Janet Lowe's second-floor portal at 108 Candelario St. has led to complaints and neighborhood controversy.
The City Different may not always please its constituents, but it doesn't completely ignore them, either.
There are myriad ways city residents can register their complaints—walk-in bitch sessions, phone calls, emails, letters and an electronic "Request Tracker" system.
And complain they do. There are 300 or so complaints on file for this year alone in just the Inspections and Enforcement Division (the city divides complaints by city departments and violation types). While the city was unable to quickly provide all code complaints to SFR for review, it did make available the 15 considered the most egregious—relatively speaking.
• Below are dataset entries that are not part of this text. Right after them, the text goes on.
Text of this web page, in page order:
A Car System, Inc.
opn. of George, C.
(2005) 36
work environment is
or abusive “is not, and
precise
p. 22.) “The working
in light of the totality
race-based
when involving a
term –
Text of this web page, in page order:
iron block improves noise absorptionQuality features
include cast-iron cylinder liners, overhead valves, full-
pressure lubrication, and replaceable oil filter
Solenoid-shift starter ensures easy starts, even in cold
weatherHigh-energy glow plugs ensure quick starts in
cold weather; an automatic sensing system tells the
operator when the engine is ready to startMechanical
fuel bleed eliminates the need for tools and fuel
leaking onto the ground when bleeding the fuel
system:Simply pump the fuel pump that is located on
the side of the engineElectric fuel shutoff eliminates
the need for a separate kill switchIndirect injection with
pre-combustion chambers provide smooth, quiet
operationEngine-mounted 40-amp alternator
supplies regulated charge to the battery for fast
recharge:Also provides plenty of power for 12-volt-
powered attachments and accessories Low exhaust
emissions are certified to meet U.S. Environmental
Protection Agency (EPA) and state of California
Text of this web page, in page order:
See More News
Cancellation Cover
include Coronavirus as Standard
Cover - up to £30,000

Constituent Services Manager Sevastian Gurulé says most complaints inside city limits tend toward the mundane—“weeds, trash, litter” and, especially during election season, leftover campaign signs. “I have not seen one [complaint] that is outrageous,” Gurulé says. With five enforcement officers, he says, the city can usually have an inspector visit a complaint site within 24 hours. “I think we’ve done a pretty good job keeping up,” Gurulé tells SFR .
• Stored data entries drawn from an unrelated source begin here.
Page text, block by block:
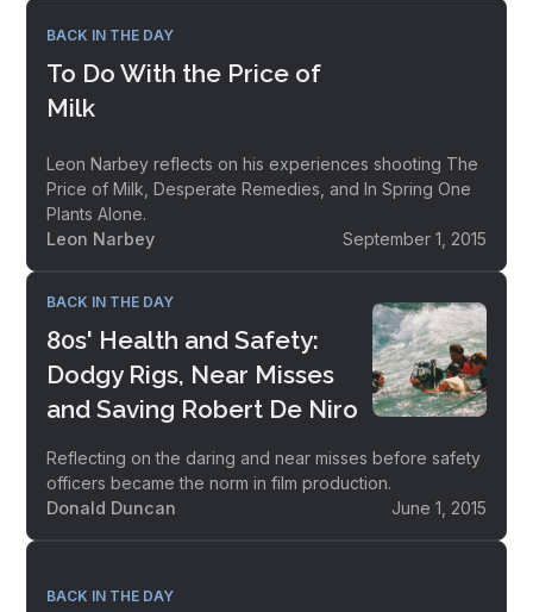
BACK IN THE DAY
To Do With the Price of
Milk
Leon Narbey reflects on his experiences shooting The
Price of Milk, Desperate Remedies, and In Spring One
Plants Alone.
Leon Narbey
September 1, 2015
BACK IN THE DAY
80s' Health and Safety:
Dodgy Rigs, Near Misses
and Saving Robert De Niro
Reflecting on the daring and near misses before safety
officers became the norm in film production.
Donald Duncan
June 1, 2015
BACK IN THE DAY
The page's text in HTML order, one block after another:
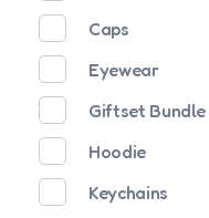
Caps
Eyewear
Giftset Bundle
Hoodie
Keychains
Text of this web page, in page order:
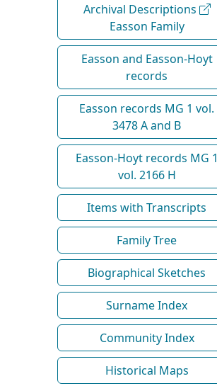
Archival Descriptions
Easson Family
Easson and Easson-Hoyt
records
Easson records MG 1 vol.
3478 A and B
Easson-Hoyt records MG 1
vol. 2166 H
Items with Transcripts
Family Tree
Biographical Sketches
Surname Index
Community Index
Historical Maps
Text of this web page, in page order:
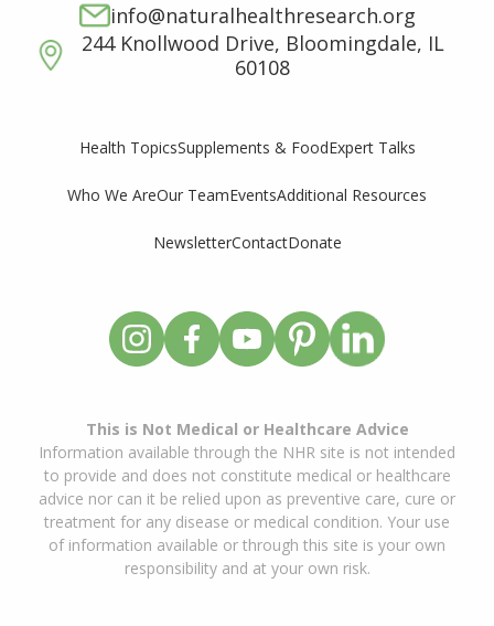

Yet, like the county's, it's a system that depends on constituents to alert enforcement officers.
108 Candelario St. Filed: Dec. 8, 2009 Alleged violation: building without a proper permit Status: pending a hearing later this month with a city appeals officer Complaint: Before Janet Lowe began remodeling her historic home last summer, she says she jumped through every city hoop: building permits, inspections, public notice and the approval of the city's Historic Design Review Board.
Janet Lowe's second-floor portal at 108 Candelario St. has led to complaints and neighborhood controversy.
But four months after construction started, Lowe's next-door neighbor, Patricia Conoway, wrote a letter to the city in protest. Though Conoway worried that a second-floor deck Lowe was building would "set a precedent" for outsize houses in historic districts, her chief concern wasn't the deck itself—rather that the city allowed it without properly notifying the public.
"They didn't follow their own rules," Conoway says. City officials ultimately conceded that the public hearing announcement posted on Lowe's fence didn't have a date or contact phone number and made Lowe reapply. The deck was reapproved in March, but Conoway has appealed it.
Lowe says the process shows that city building permits are meaningless.
"I don't understand how you can issue a building permit and put people through all those steps—the Historic [Design] Review Board, building inspections and everything—and then turn around and say, 'Oh, wait a minute, maybe you can't do this after all,'" Lowe says. "It's not like I'm trying to build a Victorian home in the middle of the barrio."
515 Lolita St. Filed: March 19 Alleged violation: landscaping business being operated out of a residence Status: The city is monitoring the property to see if there's a noise violation.
Commercial meets residential at 515 Lolita St.
Complaint: The complainant, whose name and address were redacted by city officials, alleges that trucks from his/her neighbor's illegal landscaping business create noise and exhaust and take up limited parking.
"Once the trucks start up we're forced to close all our doors and windows," the complaint reads. "My biggest worry if [redacted] knows about me complaining that he may retaliate," the complainant writes (in all-caps).
James Gonzales, the owner of the landscaping business, says he applied for and got a home occupancy business permit 10 years ago. “I’m legal,” Gonzales tells SFR . “This certain neighbor is just making it very difficult for me.”
639 Old Santa Fe Trail Filed: Feb. 15 Alleged violation: residence "looks like a junk yard," the original complaint reads Status: Following a May 21 hearing, Municipal Court Judge Ann Yalman gave the property owners until June 30 to bring their property into compliance. Complaint: The complainant, whose name was also redacted, reported through City Councilor Rebecca Wurzburger that his/her neighbor had trash and a collection of "junk cars" in plain view.
At 639 Old Santa Fe Trail, city offi cials and neighbors differ on whether these cars are junk or antiques.
Ordinance Enforcement Specialist Tomas Herrera closed the case just days after it was filed, stating that the cars were antiques being restored. Wurzburger requested in May that the case be reopened.
"A lot of progress in cleaning up the property has been made," the subsequent complaint reads, "but a lot remains to be done."
A complainant says the too-tall wall on the corner of Calle Corazon inhibits drivers' visibility.
118 Calle Corazon Filed: May 17 Alleged violation: building without a permit Status: Gurulé says the wall was built before the property was annexed into the city, and that the city is still reviewing whether it interferes with traffic.
Complaint: The complainant alleged that a newly built, 6-foot wall was built without a permit and is high enough to obscure drivers' view of the road.